#### TASK DESCRIPTION
Tell me, please, how many lines in the records below include the word "Cloud". Give no more than the number.

**** MATERIAL FOR THIS TASK

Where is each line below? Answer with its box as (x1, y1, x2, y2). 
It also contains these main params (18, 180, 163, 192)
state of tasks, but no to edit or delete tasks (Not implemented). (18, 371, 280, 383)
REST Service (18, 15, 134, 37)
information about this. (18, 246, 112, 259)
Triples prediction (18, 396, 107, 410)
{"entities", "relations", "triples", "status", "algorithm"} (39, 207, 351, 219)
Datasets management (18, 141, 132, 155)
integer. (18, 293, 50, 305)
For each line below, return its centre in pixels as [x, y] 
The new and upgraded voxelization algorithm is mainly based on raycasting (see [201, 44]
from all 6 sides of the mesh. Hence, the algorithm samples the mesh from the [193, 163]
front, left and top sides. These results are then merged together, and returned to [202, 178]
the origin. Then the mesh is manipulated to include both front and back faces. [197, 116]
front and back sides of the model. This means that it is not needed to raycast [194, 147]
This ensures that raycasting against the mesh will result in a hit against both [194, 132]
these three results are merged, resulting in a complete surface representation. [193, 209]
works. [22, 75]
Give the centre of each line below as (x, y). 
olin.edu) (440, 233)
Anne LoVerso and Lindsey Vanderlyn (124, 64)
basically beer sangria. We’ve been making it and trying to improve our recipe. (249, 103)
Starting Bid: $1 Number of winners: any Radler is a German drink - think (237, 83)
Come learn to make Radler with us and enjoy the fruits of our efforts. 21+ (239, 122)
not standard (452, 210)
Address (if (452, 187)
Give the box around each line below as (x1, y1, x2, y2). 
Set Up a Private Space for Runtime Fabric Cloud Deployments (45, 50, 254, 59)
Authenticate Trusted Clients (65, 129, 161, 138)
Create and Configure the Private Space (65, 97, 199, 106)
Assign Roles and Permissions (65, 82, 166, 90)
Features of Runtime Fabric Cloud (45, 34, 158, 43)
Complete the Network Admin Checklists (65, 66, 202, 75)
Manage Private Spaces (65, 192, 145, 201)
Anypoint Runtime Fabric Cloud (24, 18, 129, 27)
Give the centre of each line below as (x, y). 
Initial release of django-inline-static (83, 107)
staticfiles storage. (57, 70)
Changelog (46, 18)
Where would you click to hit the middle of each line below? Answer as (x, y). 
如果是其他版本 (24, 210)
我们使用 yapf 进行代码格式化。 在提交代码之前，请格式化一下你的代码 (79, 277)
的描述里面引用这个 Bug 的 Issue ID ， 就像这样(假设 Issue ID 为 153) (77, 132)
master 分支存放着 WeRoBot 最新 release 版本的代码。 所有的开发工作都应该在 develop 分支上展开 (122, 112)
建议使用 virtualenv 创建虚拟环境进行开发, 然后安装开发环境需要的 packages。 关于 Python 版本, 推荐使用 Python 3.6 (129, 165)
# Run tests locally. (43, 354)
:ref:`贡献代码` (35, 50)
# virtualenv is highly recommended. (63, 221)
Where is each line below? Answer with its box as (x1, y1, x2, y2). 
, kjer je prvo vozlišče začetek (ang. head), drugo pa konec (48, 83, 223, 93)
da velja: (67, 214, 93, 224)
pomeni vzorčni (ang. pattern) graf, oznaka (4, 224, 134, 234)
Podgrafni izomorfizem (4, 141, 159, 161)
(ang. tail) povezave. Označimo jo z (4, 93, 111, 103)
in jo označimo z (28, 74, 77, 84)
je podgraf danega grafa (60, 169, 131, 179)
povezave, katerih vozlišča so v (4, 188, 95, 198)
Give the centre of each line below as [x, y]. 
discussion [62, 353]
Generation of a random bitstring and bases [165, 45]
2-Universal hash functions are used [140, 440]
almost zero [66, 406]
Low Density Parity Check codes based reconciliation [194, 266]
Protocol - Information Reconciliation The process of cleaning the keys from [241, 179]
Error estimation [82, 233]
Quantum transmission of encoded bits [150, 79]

********

#### RESPONSE TO THIS EXERCISE
3